Exercise instructions: The answer must consist of every line in the records that contains the word "System".

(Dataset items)
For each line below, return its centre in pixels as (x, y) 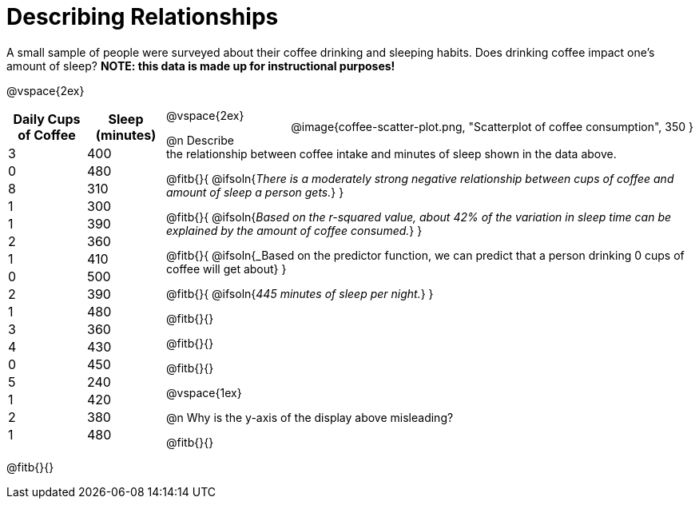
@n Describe (200, 140)
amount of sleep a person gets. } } (255, 192)
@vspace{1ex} (204, 392)
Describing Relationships (143, 17)
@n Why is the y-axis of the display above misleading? (310, 417)
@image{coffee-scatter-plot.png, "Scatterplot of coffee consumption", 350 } (492, 126)
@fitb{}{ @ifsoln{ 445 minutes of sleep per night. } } (300, 293)
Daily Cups (47, 119)
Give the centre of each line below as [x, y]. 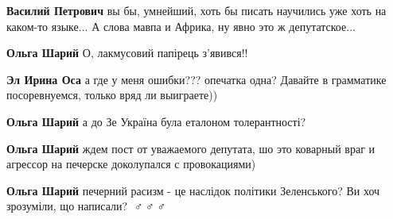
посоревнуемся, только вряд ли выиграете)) [112, 95]
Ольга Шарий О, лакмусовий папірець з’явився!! [127, 53]
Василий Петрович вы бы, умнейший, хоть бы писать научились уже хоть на [196, 10]
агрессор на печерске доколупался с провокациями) [131, 164]
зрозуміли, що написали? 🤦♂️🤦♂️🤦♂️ [86, 206]
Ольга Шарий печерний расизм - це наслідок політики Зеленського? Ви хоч [193, 190]
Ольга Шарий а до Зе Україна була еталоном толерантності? [156, 121]
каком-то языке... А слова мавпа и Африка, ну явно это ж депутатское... [181, 26]
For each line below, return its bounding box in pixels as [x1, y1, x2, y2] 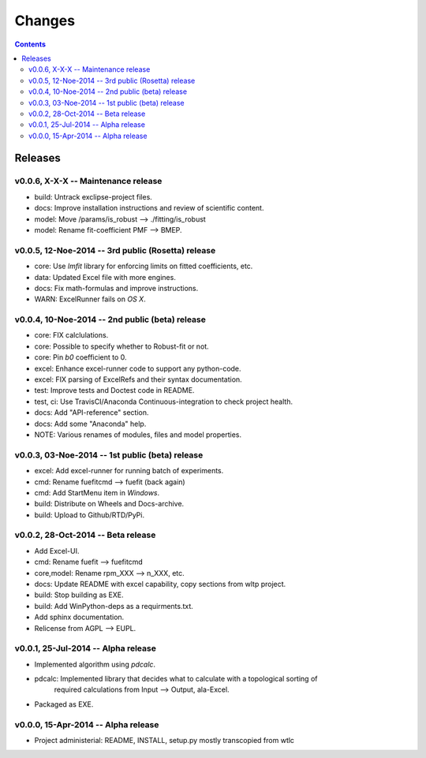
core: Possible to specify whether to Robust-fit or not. [34, 342, 209, 351]
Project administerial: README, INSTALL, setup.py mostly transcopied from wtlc [34, 736, 295, 745]
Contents [14, 39, 47, 49]
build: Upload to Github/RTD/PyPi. [34, 510, 145, 520]
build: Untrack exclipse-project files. [34, 192, 153, 201]
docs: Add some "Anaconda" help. [34, 419, 147, 428]
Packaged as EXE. [34, 699, 94, 709]
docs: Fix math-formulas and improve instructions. [34, 283, 199, 293]
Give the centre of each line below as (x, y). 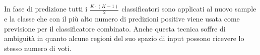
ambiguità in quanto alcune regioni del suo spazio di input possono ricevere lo (124, 38)
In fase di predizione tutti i (46, 9)
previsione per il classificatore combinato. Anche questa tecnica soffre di (115, 28)
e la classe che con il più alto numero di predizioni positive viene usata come (122, 19)
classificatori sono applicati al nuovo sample (189, 9)
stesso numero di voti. (38, 48)
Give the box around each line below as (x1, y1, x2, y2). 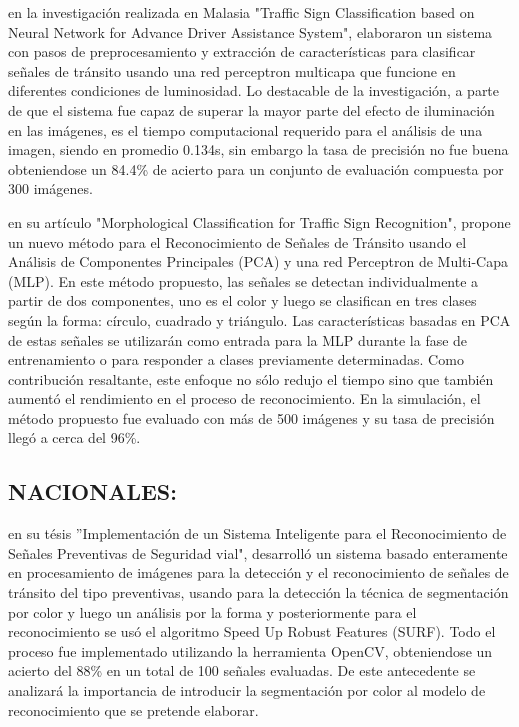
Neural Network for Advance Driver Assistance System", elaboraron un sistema (8, 21, 493, 42)
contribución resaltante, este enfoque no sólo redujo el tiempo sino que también (8, 368, 494, 389)
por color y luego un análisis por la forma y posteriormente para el (8, 601, 417, 622)
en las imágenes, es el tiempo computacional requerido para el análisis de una (8, 119, 483, 140)
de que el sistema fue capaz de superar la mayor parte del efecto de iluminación (8, 99, 495, 120)
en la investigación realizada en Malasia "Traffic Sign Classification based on (8, 2, 475, 22)
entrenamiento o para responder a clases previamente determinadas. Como (8, 349, 464, 370)
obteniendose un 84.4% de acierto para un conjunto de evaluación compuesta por (8, 158, 504, 179)
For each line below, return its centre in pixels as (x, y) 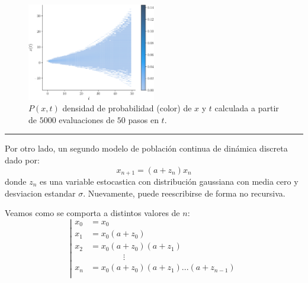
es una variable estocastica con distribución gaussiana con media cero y (169, 181)
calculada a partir (247, 108)
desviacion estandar (40, 193)
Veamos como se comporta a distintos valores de (92, 213)
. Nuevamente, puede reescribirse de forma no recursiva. (184, 193)
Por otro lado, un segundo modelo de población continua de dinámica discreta (146, 148)
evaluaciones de (87, 119)
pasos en (143, 119)
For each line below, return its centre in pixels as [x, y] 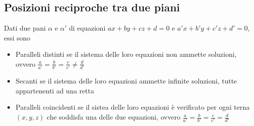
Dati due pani [25, 28]
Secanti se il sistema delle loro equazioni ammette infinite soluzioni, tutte [126, 81]
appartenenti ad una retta [55, 90]
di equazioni [87, 28]
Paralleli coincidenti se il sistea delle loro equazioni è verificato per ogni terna [133, 107]
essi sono [17, 37]
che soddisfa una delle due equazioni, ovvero [113, 117]
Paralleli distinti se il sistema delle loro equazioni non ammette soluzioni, [126, 54]
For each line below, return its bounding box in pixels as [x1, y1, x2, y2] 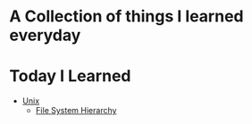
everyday [9, 25, 81, 45]
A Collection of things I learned [9, 6, 244, 27]
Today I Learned [9, 66, 131, 87]
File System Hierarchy [35, 105, 117, 116]
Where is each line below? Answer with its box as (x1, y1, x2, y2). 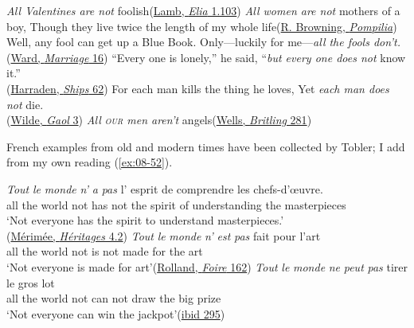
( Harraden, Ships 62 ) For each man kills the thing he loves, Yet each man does (6, 80, 389, 96)
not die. (6, 96, 44, 112)
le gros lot (6, 274, 55, 291)
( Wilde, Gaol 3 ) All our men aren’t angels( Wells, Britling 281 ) (6, 111, 312, 128)
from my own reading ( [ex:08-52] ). (6, 154, 173, 170)
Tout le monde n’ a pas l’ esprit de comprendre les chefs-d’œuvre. (6, 180, 323, 197)
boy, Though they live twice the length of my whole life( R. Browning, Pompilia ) (6, 18, 397, 34)
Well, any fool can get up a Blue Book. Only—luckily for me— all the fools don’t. (6, 33, 400, 50)
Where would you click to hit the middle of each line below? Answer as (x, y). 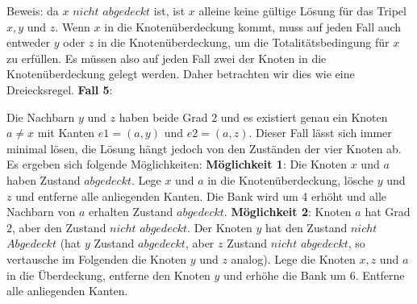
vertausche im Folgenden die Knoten (97, 258)
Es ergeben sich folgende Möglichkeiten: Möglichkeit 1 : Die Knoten (177, 164)
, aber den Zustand (59, 227)
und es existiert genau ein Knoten (304, 117)
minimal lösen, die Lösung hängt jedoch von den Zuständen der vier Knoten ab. (204, 148)
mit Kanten (66, 133)
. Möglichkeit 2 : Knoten (288, 212)
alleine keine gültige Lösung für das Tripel (302, 10)
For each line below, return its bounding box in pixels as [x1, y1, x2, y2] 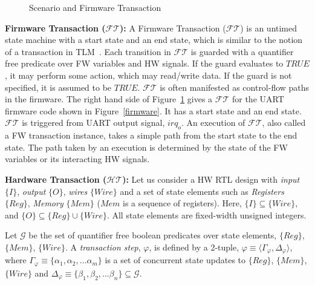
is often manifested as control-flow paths [160, 80, 310, 93]
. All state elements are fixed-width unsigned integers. [106, 208, 307, 221]
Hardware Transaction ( [5, 172, 107, 185]
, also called [262, 116, 306, 129]
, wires [63, 185, 88, 197]
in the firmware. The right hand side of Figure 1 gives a [5, 93, 213, 105]
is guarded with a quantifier [190, 45, 294, 57]
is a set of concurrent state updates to [105, 254, 246, 266]
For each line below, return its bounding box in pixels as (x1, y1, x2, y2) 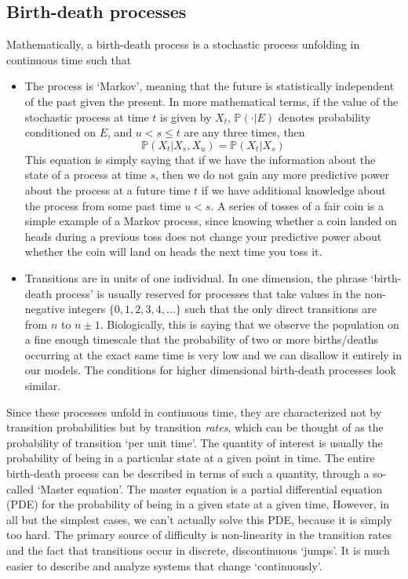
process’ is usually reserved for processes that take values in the (55, 285, 362, 301)
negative (24, 300, 65, 317)
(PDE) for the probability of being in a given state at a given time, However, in (6, 496, 390, 512)
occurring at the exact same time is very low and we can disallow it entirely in (24, 346, 403, 362)
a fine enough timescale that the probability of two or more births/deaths (24, 331, 379, 348)
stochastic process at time (24, 108, 149, 125)
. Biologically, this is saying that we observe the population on (100, 315, 399, 332)
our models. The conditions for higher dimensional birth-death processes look (24, 362, 396, 378)

Answer section:
Neural Network for Advance Driver Assistance System", elaboraron un sistema (8, 21, 493, 42)
File System Hierarchy [35, 105, 117, 116]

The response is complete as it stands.